La retórica radical que Gadafi ha recuperado en los últimos días no debe engañar a nadie. No es antiimperialista, sino un sirviente del imperialismo caído en desgracia, como lo era Sadam Husein. Quienes intentan mantener lo contrario sólo dificultan la movilización contra el ataque militar occidental y, más en general, fomentan la confusión respecto a qué supone oponerse al imperialismo.
La revolución libia es tan real como las otras
Algunos de los defensores de Gadafi intentan presentar las luchas en Libia como algo totalmente diferente a las revoluciones en marcha en otros países de la región. Se argumenta que las protestas en Libia son «tribales», o bien obra de agentes de la CIA. Se nota la contradicción al alabar los «avances sociales» traídos por Gadafi, para luego afirmar que la sociedad libia es demasiado atrasada como para llevar a cabo una lucha política que no sea tribal o dependiente de un poder extranjero.

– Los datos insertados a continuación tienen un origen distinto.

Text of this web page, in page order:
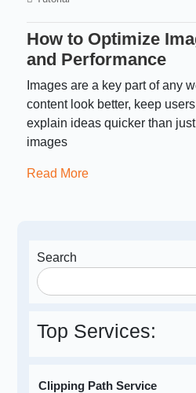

En realidad, todas las revoluciones de la región tienen cosas en común y elementos muy específicos. En Yemen, la división del país durante la Guerra Fría -con un norte pro occidental y un sur aliado con Moscú- aún pesa mucho. Desde la unificación del país en 1990, quien manda es Saleh, el antiguo dirigente del norte, lo que contribuye a las luchas en el sur. Por otro lado, en el norte un factor importante son las tribus chiítas. En Bahrein, la división religiosa también es clave: el rey es sunita, apoyado por Arabia Saudita; la mayoría de la población, y por tanto de las y los manifestantes, son chiítas… con lo cual algunos los ven como una quinta columna de Irán, también mayoritariamente chiíta.
Así que la lógica que dice que Libia no es una revolución debido a tal o cual factor específico lleva a descartar todas las revoluciones de la región. Por poner un ejemplo, un tal Manuel Freytas escribió que «El objetivo de la ‘democratización’ (que comienza por Túnez y Egipto) es […] instalar gobiernos títeres legitimados en las urnas […] En términos estratégicos, el reemplazo del régimen ‘militarista’ de Mubarak por un gobierno ‘democrático’ elegido en las urnas significa la combinación del ‘poder duro’ (El Pentágono) con el ‘poder blando’ (el Departamento de Estado) dentro de un dispositivo convergente de control por ‘izquierda’ y por ‘derecha’.» O sea, todo es una maniobra desde arriba, de la CIA y el Pentágono…
Lenin explicó en 1916 que en todas las revoluciones auténticas hay factores diversos, luchas de la pequeña burguesía por cuestiones nacionales, religiosas, etc. y que «quien espera una revolución social pura, no la verá jamás. Será un revolucionario de palabra, que no comprende la verdadera revolución».
La debilidad corrompe
El revolucionario judío palestino, Tony Cliff, solía decir que «el poder corrompe, la falta de poder corrompe absolutamente». La debilidad de los dirigentes opositores ante los ataques de Gadafi los llevó a corromperse, buscando el apoyo de Occidente.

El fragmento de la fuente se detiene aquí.